Abstract

View synthesis is a key technique in free-viewpoint video, which renders virtual views based on texture and depth images. The distortions in synthesized views come from two stages, i.e., the stage of the acquisition and processing of texture and depth images, and the rendering stage using depth-image-based-rendering (DIBR) algorithms. The existing view synthesis quality metrics are designed for the distortions caused by a single stage, which cannot accurately evaluate the quality of the entire view synthesis process.

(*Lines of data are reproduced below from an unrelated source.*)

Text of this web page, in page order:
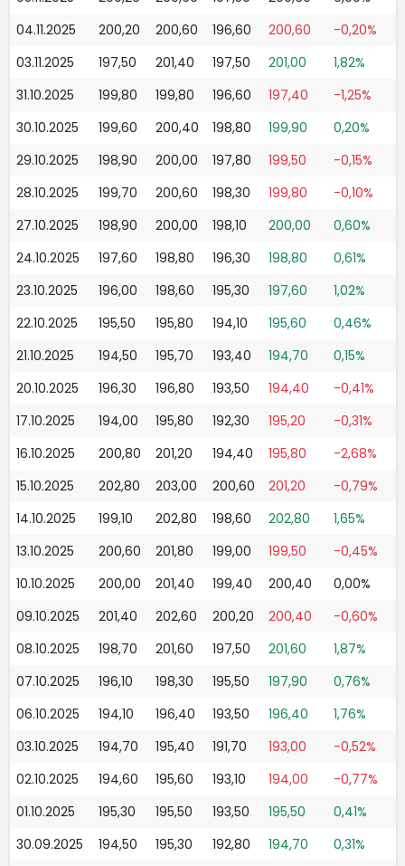
04.11.2025
200,20 200,60 196,60 200,60
-0,20%
03.11.2025
197,50 201,40 197,50 201,00
1,82%
31.10.2025
199,80 199,80 196,60 197,40
-1,25%
30.10.2025
199,60 200,40 198,80 199,90
0,20%
29.10.2025
198,90 200,00 197,80 199,50
-0,15%
28.10.2025
199,70 200,60 198,30 199,80
-0,10%
27.10.2025
198,90 200,00 198,10 200,00
0,60%
24.10.2025
197,60 198,80 196,30 198,80
0,61%
23.10.2025
196,00 198,60 195,30 197,60
1,02%
22.10.2025
195,50 195,80 194,10 195,60
0,46%
21.10.2025
194,50 195,70 193,40 194,70
0,15%
20.10.2025
196,30 196,80 193,50 194,40
-0,41%
17.10.2025
194,00 195,80 192,30 195,20
-0,31%
16.10.2025
200,80 201,20 194,40 195,80
-2,68%
15.10.2025
202,80 203,00 200,60 201,20
-0,79%
14.10.2025
199,10 202,80 198,60 202,80
1,65%
13.10.2025
200,60 201,80 199,00 199,50
-0,45%
10.10.2025
200,00 201,40 199,40 200,40
0,00%
09.10.2025
201,40 202,60 200,20 200,40
-0,60%
08.10.2025
198,70 201,60 197,50 201,60
1,87%
07.10.2025
196,10 198,30 195,50 197,90
0,76%
06.10.2025
194,10 196,40 193,50 196,40
1,76%
03.10.2025
194,70 195,40 191,70 193,00
-0,52%
02.10.2025
194,60 195,60 193,10 194,00
-0,77%
01.10.2025
195,30 195,50 193,50 195,50
0,41%
30.09.2025
194,50 195,30 192,80 194,70
0,31%
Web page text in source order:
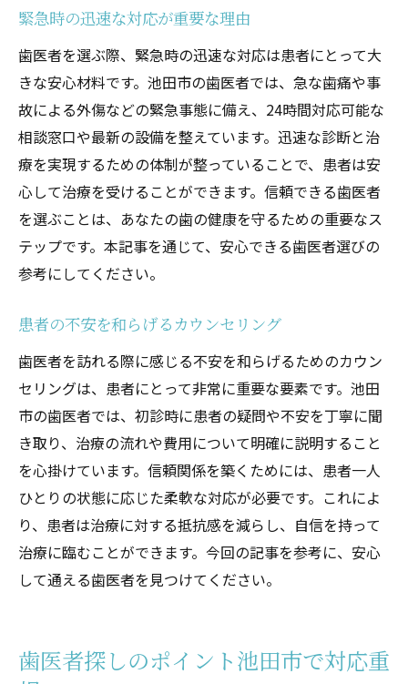
緊急時の迅速な対応が重要な理由
歯医者を選ぶ際、緊急時の迅速な対応は患者にとって大
きな安心材料です。池田市の歯医者では、急な歯痛や事
故による外傷などの緊急事態に備え、24時間対応可能な
相談窓口や最新の設備を整えています。迅速な診断と治
療を実現するための体制が整っていることで、患者は安
心して治療を受けることができます。信頼できる歯医者
を選ぶことは、あなたの歯の健康を守るための重要なス
テップです。本記事を通じて、安心できる歯医者選びの
参考にしてください。
患者の不安を和らげるカウンセリング
歯医者を訪れる際に感じる不安を和らげるためのカウン
セリングは、患者にとって非常に重要な要素です。池田
市の歯医者では、初診時に患者の疑問や不安を丁寧に聞
き取り、治療の流れや費用について明確に説明すること
を心掛けています。信頼関係を築くためには、患者一人
ひとりの状態に応じた柔軟な対応が必要です。これによ
り、患者は治療に対する抵抗感を減らし、自信を持って
治療に臨むことができます。今回の記事を参考に、安心
して通える歯医者を見つけてください。
歯医者探しのポイント池田市で対応重
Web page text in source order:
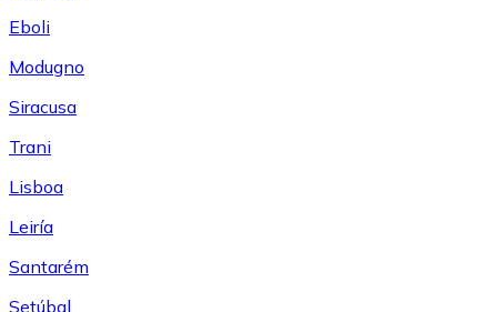
Eboli
Modugno
Siracusa
Trani
Lisboa
Leiría
Santarém
Setúbal

With the considerations that the distortions introduced by two stages both cause edge degradation and texture unnaturalness, and the Difference-of-Gaussian (DoG) representation is powerful in capturing image edge and texture characteristics by simulating the center-surrounding receptive fields of retinal ganglion cells of human eyes, this paper presents a no-reference quality index for Synthesized views using DoG-based Edge statistics and Texture naturalness (SET). To mimic the multi-scale property of the Human Visual System (HVS), DoG images are first calculated at multiple scales. Then the orientation selective statistics features and the texture naturalness features are calculated on the DoG images and the coarsest scale image, producing two groups of quality-aware features. Finally, the quality model is learnt from these features using the random forest regression model. Experimental results on two view synthesis image databases demonstrate that the proposed metric is advantageous over the relevant state-of-the-arts in dealing with the distortions in the whole view synthesis process.